------ MATERIAL SUPPLIED

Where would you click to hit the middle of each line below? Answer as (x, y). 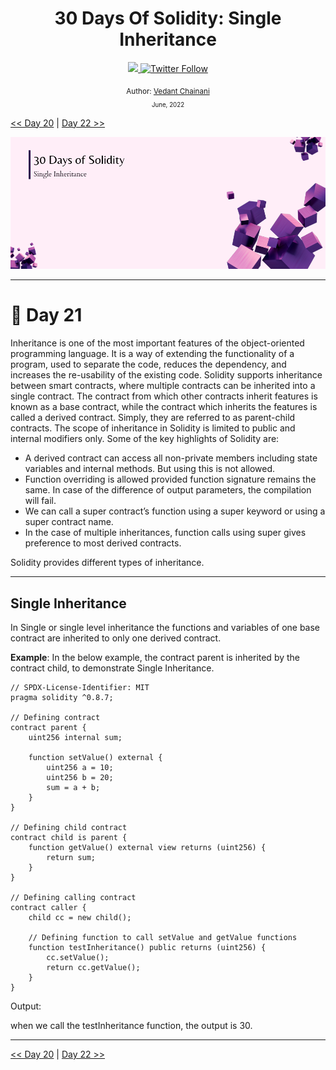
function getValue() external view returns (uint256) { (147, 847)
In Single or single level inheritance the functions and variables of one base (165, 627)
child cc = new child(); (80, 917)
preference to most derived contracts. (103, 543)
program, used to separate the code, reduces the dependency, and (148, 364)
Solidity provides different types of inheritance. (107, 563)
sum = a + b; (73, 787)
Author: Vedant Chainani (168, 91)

------------
------ MATERIAL SUPPLIED

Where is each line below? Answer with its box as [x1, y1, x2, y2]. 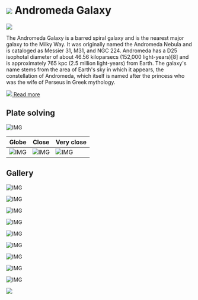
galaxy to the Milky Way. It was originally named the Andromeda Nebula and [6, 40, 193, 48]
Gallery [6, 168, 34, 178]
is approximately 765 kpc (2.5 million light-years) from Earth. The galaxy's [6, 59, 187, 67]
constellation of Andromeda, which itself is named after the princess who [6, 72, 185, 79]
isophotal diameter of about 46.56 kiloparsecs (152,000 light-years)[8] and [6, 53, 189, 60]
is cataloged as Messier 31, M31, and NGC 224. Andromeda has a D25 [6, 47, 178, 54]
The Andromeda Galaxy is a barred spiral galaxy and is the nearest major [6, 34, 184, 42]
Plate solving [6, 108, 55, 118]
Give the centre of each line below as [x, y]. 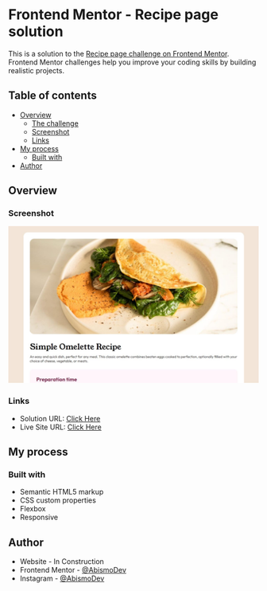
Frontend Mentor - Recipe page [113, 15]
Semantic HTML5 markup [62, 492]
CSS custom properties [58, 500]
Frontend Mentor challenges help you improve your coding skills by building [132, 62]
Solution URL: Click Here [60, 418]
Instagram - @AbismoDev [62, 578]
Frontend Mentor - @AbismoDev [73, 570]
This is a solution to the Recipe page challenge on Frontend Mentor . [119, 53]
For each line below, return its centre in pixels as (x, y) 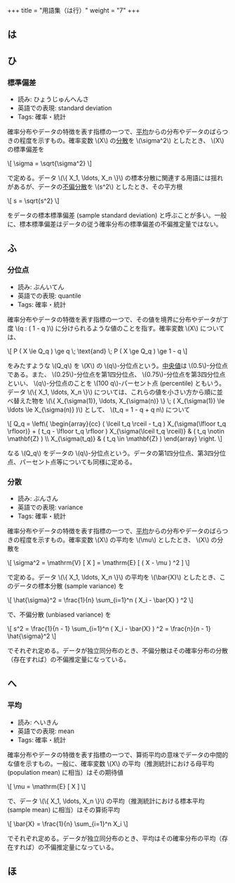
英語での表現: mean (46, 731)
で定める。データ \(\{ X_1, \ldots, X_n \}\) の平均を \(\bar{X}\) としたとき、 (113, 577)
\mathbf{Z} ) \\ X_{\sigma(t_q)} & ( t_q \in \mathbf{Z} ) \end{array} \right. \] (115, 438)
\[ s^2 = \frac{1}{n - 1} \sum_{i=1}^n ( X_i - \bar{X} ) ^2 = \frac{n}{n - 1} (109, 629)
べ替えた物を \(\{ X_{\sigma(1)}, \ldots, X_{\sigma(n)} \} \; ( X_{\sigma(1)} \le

------------

» **TRY IT**: What do the entries above read from the line containing "Where would you" through the line containing "Author: Vedant Chainani (168, 91)"? Output those lines exactly, both ends included, with the pictures left out.

» **WORKED SOLUTION**:
Where would you click to hit the middle of each line below? Answer as (x, y). 
function getValue() external view returns (uint256) { (147, 847)
In Single or single level inheritance the functions and variables of one base (165, 627)
child cc = new child(); (80, 917)
preference to most derived contracts. (103, 543)
program, used to separate the code, reduces the dependency, and (148, 364)
Solidity provides different types of inheritance. (107, 563)
sum = a + b; (73, 787)
Author: Vedant Chainani (168, 91)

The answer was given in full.